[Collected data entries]
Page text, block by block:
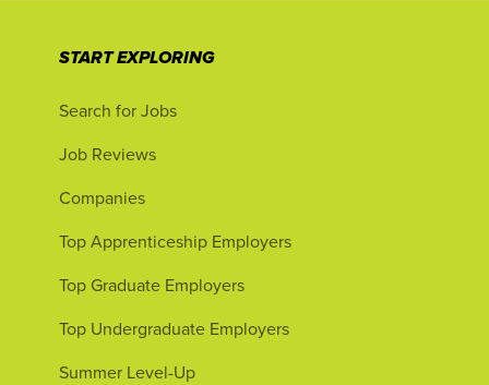
START EXPLORING
Search for Jobs
Job Reviews
Companies
Top Apprenticeship Employers
Top Graduate Employers
Top Undergraduate Employers
Summer Level-Up
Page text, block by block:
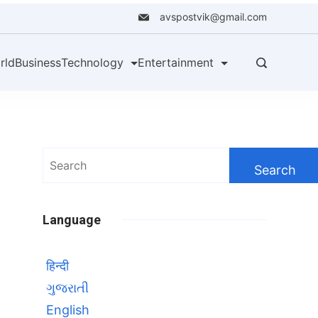
avspostvik@gmail.com
BusinessTechnology Entertainment
Search
Language
हिन्दी
ગુજરાતી
English
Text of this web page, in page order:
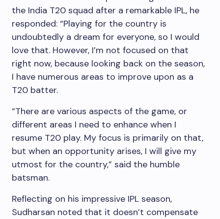
the India T20 squad after a remarkable IPL, he
responded: “Playing for the country is
undoubtedly a dream for everyone, so I would
love that. However, I’m not focused on that
right now, because looking back on the season,
I have numerous areas to improve upon as a
T20 batter.
“There are various aspects of the game, or
different areas I need to enhance when I
resume T20 play. My focus is primarily on that,
but when an opportunity arises, I will give my
utmost for the country,” said the humble
batsman.
Reflecting on his impressive IPL season,
Sudharsan noted that it doesn’t compensate
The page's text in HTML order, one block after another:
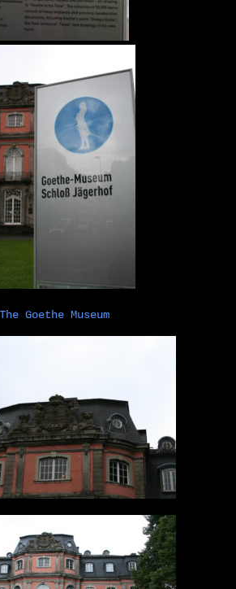
The Goethe Museum
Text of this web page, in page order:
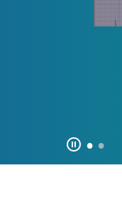
pause_circle_outline
Click
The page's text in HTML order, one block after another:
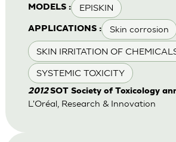
MODELS : EPISKIN
APPLICATIONS : Skin corrosion
SKIN IRRITATION OF
SYSTEMIC TOXICITY
2012SOT Society of Toxicology
L'Oréal, Research & Innovation
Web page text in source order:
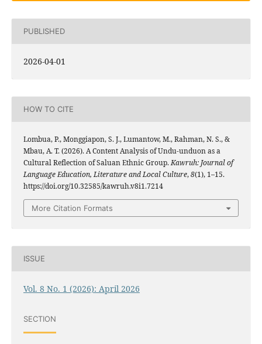
PUBLISHED
2026-04-01
HOW TO CITE
Lombua, P., Monggiapon, S. J., Lumantow, M., Rahman, N. S., &
Mbau, A. T. (2026). A Content Analysis of Undu-unduon as a
Cultural Reflection of Saluan Ethnic Group.Kawruh: Journal of
Language Education, Literature and Local Culture,8(1), 1–15.
https://doi.org/10.32585/kawruh.v8i1.7214
More Citation Formats
ISSUE
Vol. 8 No. 1 (2026): April 2026
SECTION
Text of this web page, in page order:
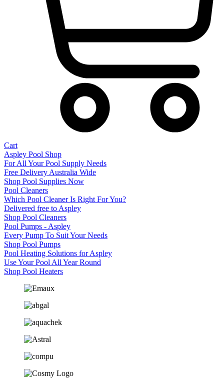
Cart
Aspley Pool Shop
For All Your Pool Supply Needs
Free Delivery Australia Wide
Shop Pool Supplies Now
Pool Cleaners
Which Pool Cleaner Is Right For You?
Delivered free to Aspley
Shop Pool Cleaners
Pool Pumps - Aspley
Every Pump To Suit Your Needs
Shop Pool Pumps
Pool Heating Solutions for Aspley
Use Your Pool All Year Round
Shop Pool Heaters
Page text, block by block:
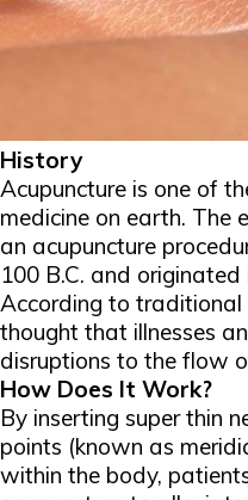
History
Acupuncture is one of
medicine on earth. The
an acupuncture
100 B.C. and originated
According to traditional
thought that illnesses
disruptions to the flow
How Does It Work?
By inserting super thin
points (known as
within the body,
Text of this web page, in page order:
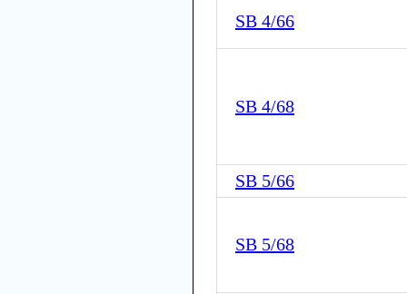
SB 4/66
SB 4/68
SB 5/66
SB 5/68
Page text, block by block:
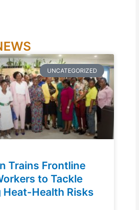
UNCATEGORIZED
Trains Frontline
to Tackle
Heat-Health Risks
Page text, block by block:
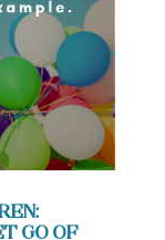
Go of
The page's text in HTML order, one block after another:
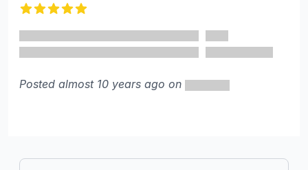
Posted almost 10 years ago on
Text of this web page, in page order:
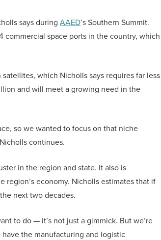
says during AAED’s Southern Summit.
commercial space ports in the country, which
which Nicholls says requires far less
and will meet a growing need in the
so we wanted to focus on that niche
continues.
in the region and state. It also is
economy. Nicholls estimates that if
next two decades.
to do — it’s not just a gimmick. But we’re
the manufacturing and logistic
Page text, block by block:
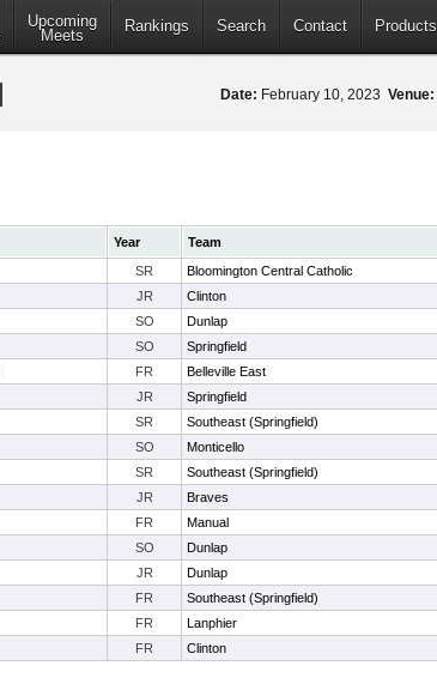
Upcoming
Meets
Rankings Search Contact Products
Date: February 10, 2023 Venue:
Year Team
SR Bloomington Central Catholic
JR Clinton
SO Dunlap
SO Springfield
FR Belleville East
JR Springfield
SR Southeast (Springfield)
SO Monticello
SR Southeast (Springfield)
JR Braves
FR Manual
SO Dunlap
JR Dunlap
FR Southeast (Springfield)
FR Lanphier
FR Clinton
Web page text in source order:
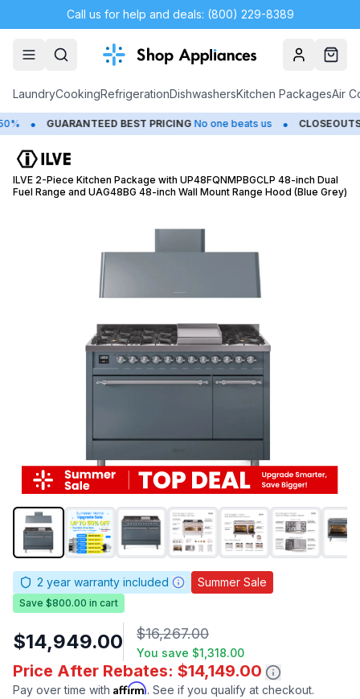
Call us for help and deals: (800) 229-8389
AccountCart
LaundryCookingRefrigerationDishwashersKitchen PackagesAir
• GUARANTEED BEST PRICING No one beats us • CLOSEOUTS
ILVE 2-Piece Kitchen Package with UP48FQNMPBGCLP 48-inch Dual
Fuel Range and UAG48BG 48-inch Wall Mount Range Hood (Blue Grey)
2 year warranty included Summer Sale
Save $800.00 in cart
$14,949.00 $16,267.00
You save $1,318.00
Price After Rebates: $14,149.00
Pay over time with Affirm. See if you qualify at checkout.
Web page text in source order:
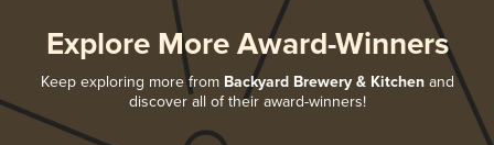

■ Exercise objective ■
Could you write out all the records exactly, without the pictures?

■ Your solution ■
Page text, block by block:
START EXPLORING
Search for Jobs
Job Reviews
Companies
Top Apprenticeship Employers
Top Graduate Employers
Top Undergraduate Employers
Summer Level-Up
Page text, block by block:
avspostvik@gmail.com
BusinessTechnology Entertainment
Search
Language
हिन्दी
ગુજરાતી
English
Text of this web page, in page order:
the India T20 squad after a remarkable IPL, he
responded: “Playing for the country is
undoubtedly a dream for everyone, so I would
love that. However, I’m not focused on that
right now, because looking back on the season,
I have numerous areas to improve upon as a
T20 batter.
“There are various aspects of the game, or
different areas I need to enhance when I
resume T20 play. My focus is primarily on that,
but when an opportunity arises, I will give my
utmost for the country,” said the humble
batsman.
Reflecting on his impressive IPL season,
Sudharsan noted that it doesn’t compensate
The page's text in HTML order, one block after another:
The Goethe Museum
Text of this web page, in page order:
pause_circle_outline
Click
The page's text in HTML order, one block after another:
MODELS : EPISKIN
APPLICATIONS : Skin corrosion
SKIN IRRITATION OF
SYSTEMIC TOXICITY
2012SOT Society of Toxicology
L'Oréal, Research & Innovation
Web page text in source order:
PUBLISHED
2026-04-01
HOW TO CITE
Lombua, P., Monggiapon, S. J., Lumantow, M., Rahman, N. S., &
Mbau, A. T. (2026). A Content Analysis of Undu-unduon as a
Cultural Reflection of Saluan Ethnic Group.Kawruh: Journal of
Language Education, Literature and Local Culture,8(1), 1–15.
https://doi.org/10.32585/kawruh.v8i1.7214
More Citation Formats
ISSUE
Vol. 8 No. 1 (2026): April 2026
SECTION
Text of this web page, in page order:
Cart
Aspley Pool Shop
For All Your Pool Supply Needs
Free Delivery Australia Wide
Shop Pool Supplies Now
Pool Cleaners
Which Pool Cleaner Is Right For You?
Delivered free to Aspley
Shop Pool Cleaners
Pool Pumps - Aspley
Every Pump To Suit Your Needs
Shop Pool Pumps
Pool Heating Solutions for Aspley
Use Your Pool All Year Round
Shop Pool Heaters
Page text, block by block:
History
Acupuncture is one of
medicine on earth. The
an acupuncture
100 B.C. and originated
According to traditional
thought that illnesses
disruptions to the flow
How Does It Work?
By inserting super thin
points (known as
within the body,
Text of this web page, in page order:
SB 4/66
SB 4/68
SB 5/66
SB 5/68
Page text, block by block:
UNCATEGORIZED
Trains Frontline
to Tackle
Heat-Health Risks
Page text, block by block:
Go of
The page's text in HTML order, one block after another:
Posted almost 10 years ago on
Text of this web page, in page order:
says during AAED’s Southern Summit.
commercial space ports in the country, which
which Nicholls says requires far less
and will meet a growing need in the
so we wanted to focus on that niche
continues.
in the region and state. It also is
economy. Nicholls estimates that if
next two decades.
to do — it’s not just a gimmick. But we’re
the manufacturing and logistic
Page text, block by block:
Upcoming
Meets
Rankings Search Contact Products
Date: February 10, 2023 Venue:
Year Team
SR Bloomington Central Catholic
JR Clinton
SO Dunlap
SO Springfield
FR Belleville East
JR Springfield
SR Southeast (Springfield)
SO Monticello
SR Southeast (Springfield)
JR Braves
FR Manual
SO Dunlap
JR Dunlap
FR Southeast (Springfield)
FR Lanphier
FR Clinton
Web page text in source order:
Call us for help and deals: (800) 229-8389
AccountCart
LaundryCookingRefrigerationDishwashersKitchen PackagesAir
• GUARANTEED BEST PRICING No one beats us • CLOSEOUTS
ILVE 2-Piece Kitchen Package with UP48FQNMPBGCLP 48-inch Dual
Fuel Range and UAG48BG 48-inch Wall Mount Range Hood (Blue Grey)
2 year warranty included Summer Sale
Save $800.00 in cart
$14,949.00 $16,267.00
You save $1,318.00
Price After Rebates: $14,149.00
Pay over time with Affirm. See if you qualify at checkout.
Web page text in source order:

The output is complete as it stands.